[Entries shown Boundary: Start]
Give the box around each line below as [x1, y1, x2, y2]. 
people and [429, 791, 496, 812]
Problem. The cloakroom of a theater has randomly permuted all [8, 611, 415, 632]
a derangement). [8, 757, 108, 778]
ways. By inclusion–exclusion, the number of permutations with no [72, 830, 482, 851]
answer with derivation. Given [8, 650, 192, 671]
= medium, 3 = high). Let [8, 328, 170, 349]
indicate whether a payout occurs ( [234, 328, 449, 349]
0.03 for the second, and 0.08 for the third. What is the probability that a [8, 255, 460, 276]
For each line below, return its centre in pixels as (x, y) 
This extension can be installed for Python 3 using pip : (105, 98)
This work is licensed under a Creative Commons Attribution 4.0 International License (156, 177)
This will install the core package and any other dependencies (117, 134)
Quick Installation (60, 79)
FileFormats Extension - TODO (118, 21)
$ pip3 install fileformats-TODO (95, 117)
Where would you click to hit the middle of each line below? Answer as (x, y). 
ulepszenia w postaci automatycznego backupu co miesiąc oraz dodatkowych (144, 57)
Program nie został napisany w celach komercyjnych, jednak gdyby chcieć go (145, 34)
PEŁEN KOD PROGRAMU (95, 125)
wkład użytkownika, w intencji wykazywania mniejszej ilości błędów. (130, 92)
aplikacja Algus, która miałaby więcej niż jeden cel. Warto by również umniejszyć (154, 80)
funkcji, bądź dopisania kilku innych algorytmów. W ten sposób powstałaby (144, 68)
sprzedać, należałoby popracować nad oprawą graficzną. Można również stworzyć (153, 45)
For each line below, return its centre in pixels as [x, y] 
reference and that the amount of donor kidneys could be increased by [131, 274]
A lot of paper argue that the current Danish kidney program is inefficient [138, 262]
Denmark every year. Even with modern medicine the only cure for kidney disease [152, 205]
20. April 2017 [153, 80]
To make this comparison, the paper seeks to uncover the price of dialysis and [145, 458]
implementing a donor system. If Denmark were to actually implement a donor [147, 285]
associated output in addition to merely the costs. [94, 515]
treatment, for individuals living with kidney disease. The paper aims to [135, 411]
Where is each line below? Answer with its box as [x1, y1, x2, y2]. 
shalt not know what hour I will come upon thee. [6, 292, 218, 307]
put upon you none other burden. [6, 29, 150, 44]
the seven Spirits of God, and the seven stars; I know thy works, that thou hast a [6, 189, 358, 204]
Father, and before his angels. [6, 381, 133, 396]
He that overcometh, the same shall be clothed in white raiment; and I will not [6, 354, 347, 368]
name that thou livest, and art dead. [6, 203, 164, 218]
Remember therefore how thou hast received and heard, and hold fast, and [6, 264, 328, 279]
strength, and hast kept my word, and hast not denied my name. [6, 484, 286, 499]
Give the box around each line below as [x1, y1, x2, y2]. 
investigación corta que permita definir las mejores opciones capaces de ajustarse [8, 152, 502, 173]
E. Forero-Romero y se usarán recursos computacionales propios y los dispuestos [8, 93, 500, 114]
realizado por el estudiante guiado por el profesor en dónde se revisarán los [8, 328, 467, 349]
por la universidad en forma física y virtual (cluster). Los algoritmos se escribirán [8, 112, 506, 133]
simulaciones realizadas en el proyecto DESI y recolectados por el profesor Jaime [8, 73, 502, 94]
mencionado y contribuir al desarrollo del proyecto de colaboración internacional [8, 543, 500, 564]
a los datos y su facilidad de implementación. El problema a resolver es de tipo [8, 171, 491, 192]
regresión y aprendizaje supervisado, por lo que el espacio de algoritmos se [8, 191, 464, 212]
[Entries shown Boundary: End]
Task statement >>
Starting at the line that contains "put upon you" and stopping after the line that contains "name that thou", write out every line exactly as it appears above, and no other line.

Worked solution >>
put upon you none other burden. [6, 29, 150, 44]
the seven Spirits of God, and the seven stars; I know thy works, that thou hast a [6, 189, 358, 204]
Father, and before his angels. [6, 381, 133, 396]
He that overcometh, the same shall be clothed in white raiment; and I will not [6, 354, 347, 368]
name that thou livest, and art dead. [6, 203, 164, 218]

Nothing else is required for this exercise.